» **What is needed**: Output every entry exactly as written, skipping any pictures.

Stored data
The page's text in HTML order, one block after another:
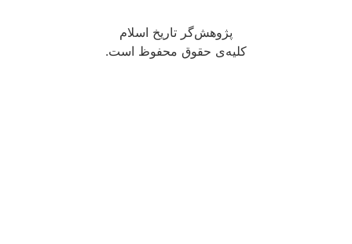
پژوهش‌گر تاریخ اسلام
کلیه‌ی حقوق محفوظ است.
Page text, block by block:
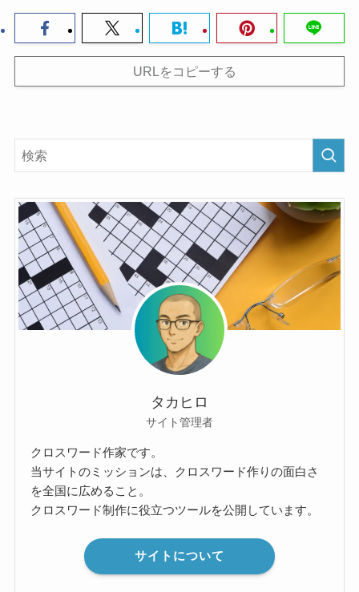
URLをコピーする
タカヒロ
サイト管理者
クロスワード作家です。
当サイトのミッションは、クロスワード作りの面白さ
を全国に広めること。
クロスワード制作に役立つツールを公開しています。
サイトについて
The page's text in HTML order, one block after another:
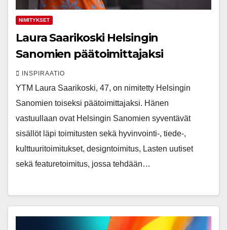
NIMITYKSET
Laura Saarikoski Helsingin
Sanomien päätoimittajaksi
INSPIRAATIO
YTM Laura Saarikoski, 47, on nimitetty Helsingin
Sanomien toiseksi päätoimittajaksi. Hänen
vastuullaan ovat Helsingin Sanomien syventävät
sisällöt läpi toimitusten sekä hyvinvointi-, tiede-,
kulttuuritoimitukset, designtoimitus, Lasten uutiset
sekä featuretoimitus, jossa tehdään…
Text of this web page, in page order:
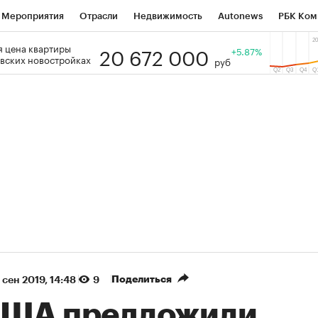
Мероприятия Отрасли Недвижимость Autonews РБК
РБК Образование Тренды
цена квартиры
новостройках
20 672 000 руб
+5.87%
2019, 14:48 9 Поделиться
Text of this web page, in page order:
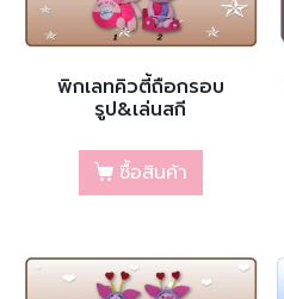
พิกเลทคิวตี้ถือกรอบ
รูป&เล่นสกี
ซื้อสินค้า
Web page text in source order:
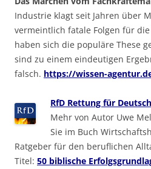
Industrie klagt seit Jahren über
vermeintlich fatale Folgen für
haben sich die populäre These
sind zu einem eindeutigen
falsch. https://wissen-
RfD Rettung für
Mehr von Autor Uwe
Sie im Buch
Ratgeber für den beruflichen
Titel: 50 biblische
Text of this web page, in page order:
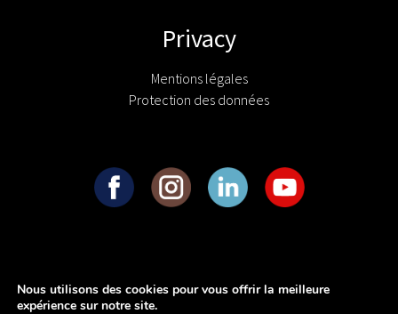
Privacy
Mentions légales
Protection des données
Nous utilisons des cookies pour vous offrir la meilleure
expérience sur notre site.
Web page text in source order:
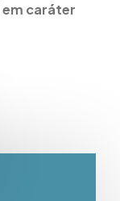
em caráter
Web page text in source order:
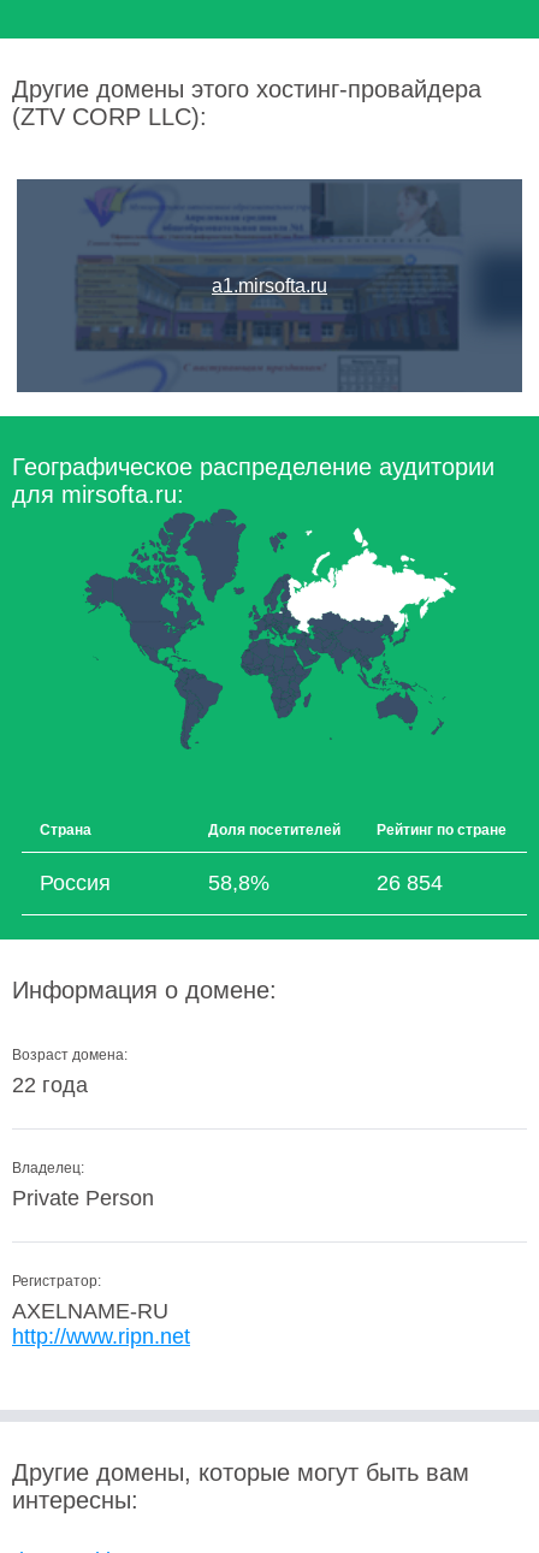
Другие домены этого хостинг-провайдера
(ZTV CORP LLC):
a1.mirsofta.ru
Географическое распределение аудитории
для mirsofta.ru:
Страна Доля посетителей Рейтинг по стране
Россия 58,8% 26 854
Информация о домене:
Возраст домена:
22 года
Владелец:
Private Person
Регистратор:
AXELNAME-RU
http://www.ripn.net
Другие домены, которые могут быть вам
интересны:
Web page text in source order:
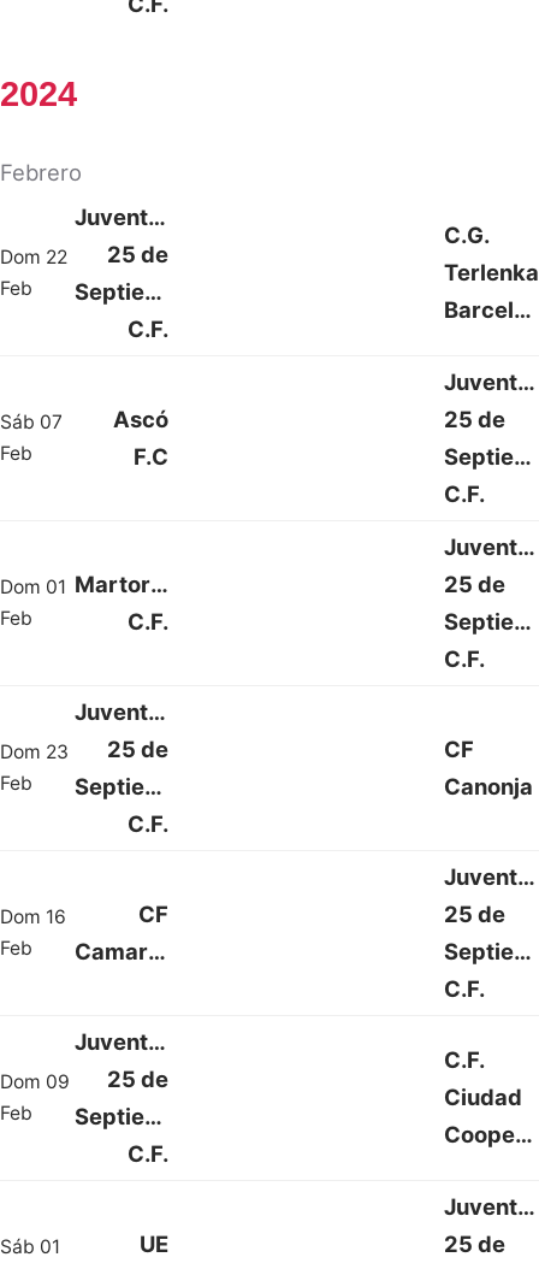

» **Exercise answer**:
The page's text in HTML order, one block after another:
پژوهش‌گر تاریخ اسلام
کلیه‌ی حقوق محفوظ است.
Page text, block by block:
URLをコピーする
タカヒロ
サイト管理者
クロスワード作家です。
当サイトのミッションは、クロスワード作りの面白さ
を全国に広めること。
クロスワード制作に役立つツールを公開しています。
サイトについて
The page's text in HTML order, one block after another:
NIMITYKSET
Laura Saarikoski Helsingin
Sanomien päätoimittajaksi
INSPIRAATIO
YTM Laura Saarikoski, 47, on nimitetty Helsingin
Sanomien toiseksi päätoimittajaksi. Hänen
vastuullaan ovat Helsingin Sanomien syventävät
sisällöt läpi toimitusten sekä hyvinvointi-, tiede-,
kulttuuritoimitukset, designtoimitus, Lasten uutiset
sekä featuretoimitus, jossa tehdään…
Text of this web page, in page order:
Мероприятия Отрасли Недвижимость Autonews РБК
РБК Образование Тренды
цена квартиры
новостройках
20 672 000 руб
+5.87%
2019, 14:48 9 Поделиться
Text of this web page, in page order:
พิกเลทคิวตี้ถือกรอบ
รูป&เล่นสกี
ซื้อสินค้า
Web page text in source order:
Industrie klagt seit Jahren über
vermeintlich fatale Folgen für
haben sich die populäre These
sind zu einem eindeutigen
falsch. https://wissen-
RfD Rettung für
Mehr von Autor Uwe
Sie im Buch
Ratgeber für den beruflichen
Titel: 50 biblische
Text of this web page, in page order:
Privacy
Mentions légales
Protection des données
Nous utilisons des cookies pour vous offrir la meilleure
expérience sur notre site.
Web page text in source order:
em caráter
Web page text in source order:
Другие домены этого хостинг-провайдера
(ZTV CORP LLC):
a1.mirsofta.ru
Географическое распределение аудитории
для mirsofta.ru:
Страна Доля посетителей Рейтинг по стране
Россия 58,8% 26 854
Информация о домене:
Возраст домена:
22 года
Владелец:
Private Person
Регистратор:
AXELNAME-RU
http://www.ripn.net
Другие домены, которые могут быть вам
интересны:
Web page text in source order:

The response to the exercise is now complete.